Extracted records
BEGIN
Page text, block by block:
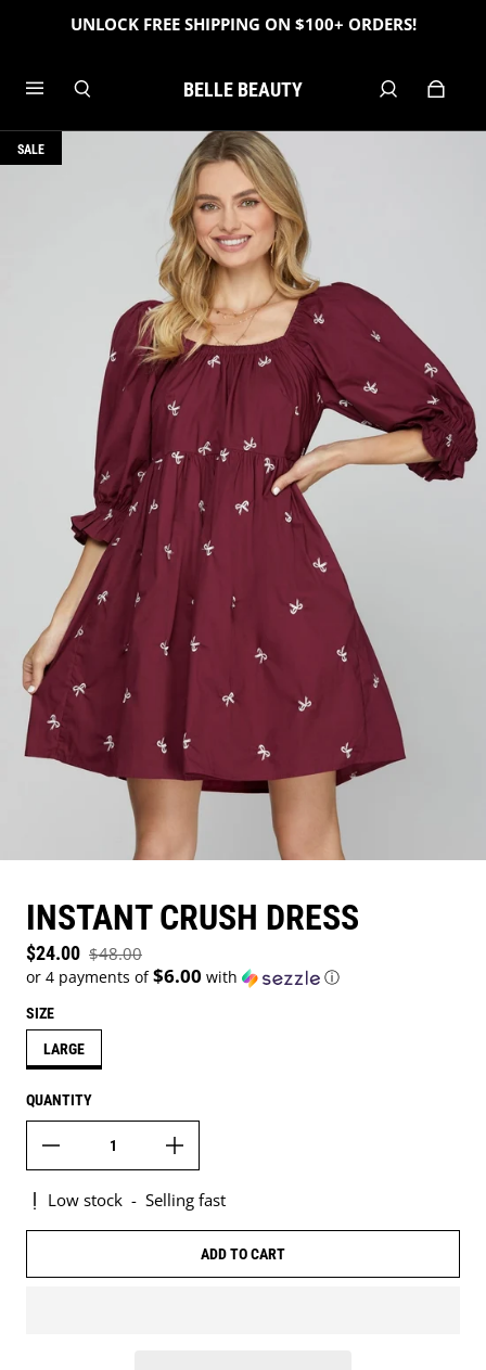
UNLOCK FREE SHIPPING ON $100+ ORDERS!
BELLE BEAUTY
SALE
INSTANT CRUSH DRESS
Sale price
$24.00
Regular price
$48.00
or 4 payments of$6.00 with ⓘ
SIZE
LARGE
QUANTITY
Low stock - Selling fast
ADD TO CART
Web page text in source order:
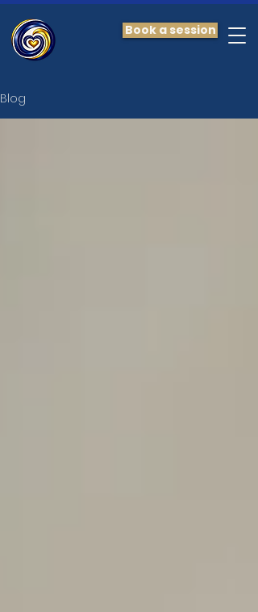
Book a session
Blog
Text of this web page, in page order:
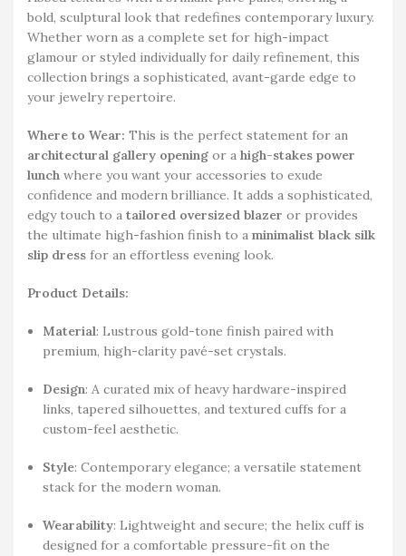
bold, sculptural look that redefines contemporary luxury.
Whether worn as a complete set for high-impact
glamour or styled individually for daily refinement, this
collection brings a sophisticated, avant-garde edge to
your jewelry repertoire.
Where to Wear: This is the perfect statement for an
architectural gallery opening or a high-stakes power
lunch where you want your accessories to exude
confidence and modern brilliance. It adds a sophisticated,
edgy touch to a tailored oversized blazer or provides
the ultimate high-fashion finish to a minimalist black silk
slip dress for an effortless evening look.
Product Details:
Material: Lustrous gold-tone finish paired with
premium, high-clarity pavé-set crystals.
Design: A curated mix of heavy hardware-inspired
links, tapered silhouettes, and textured cuffs for a
custom-feel aesthetic.
Style: Contemporary elegance; a versatile statement
stack for the modern woman.
Wearability: Lightweight and secure; the helix cuff is
designed for a comfortable pressure-fit on the
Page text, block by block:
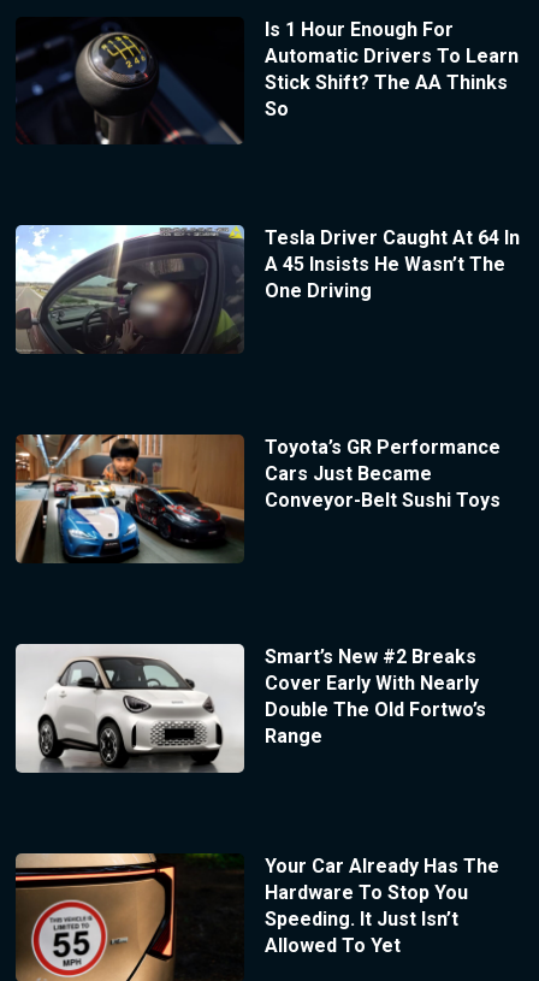
Is 1 Hour Enough For
Automatic Drivers To Learn
Stick Shift? The AA Thinks
So
Tesla Driver Caught At 64 In
A 45 Insists He Wasn’t The
One Driving
Toyota’s GR Performance
Cars Just Became
Conveyor-Belt Sushi Toys
Smart’s New #2 Breaks
Cover Early With Nearly
Double The Old Fortwo’s
Range
Your Car Already Has The
Hardware To Stop You
Speeding. It Just Isn’t
Allowed To Yet
END
> [Exercise aim]: Pull each line containing the word "high" out of the data above.

> [Result]:
Whether worn as a complete set for high-impact
architectural gallery opening or a high-stakes power
the ultimate high-fashion finish to a minimalist black silk
premium, high-clarity pavé-set crystals.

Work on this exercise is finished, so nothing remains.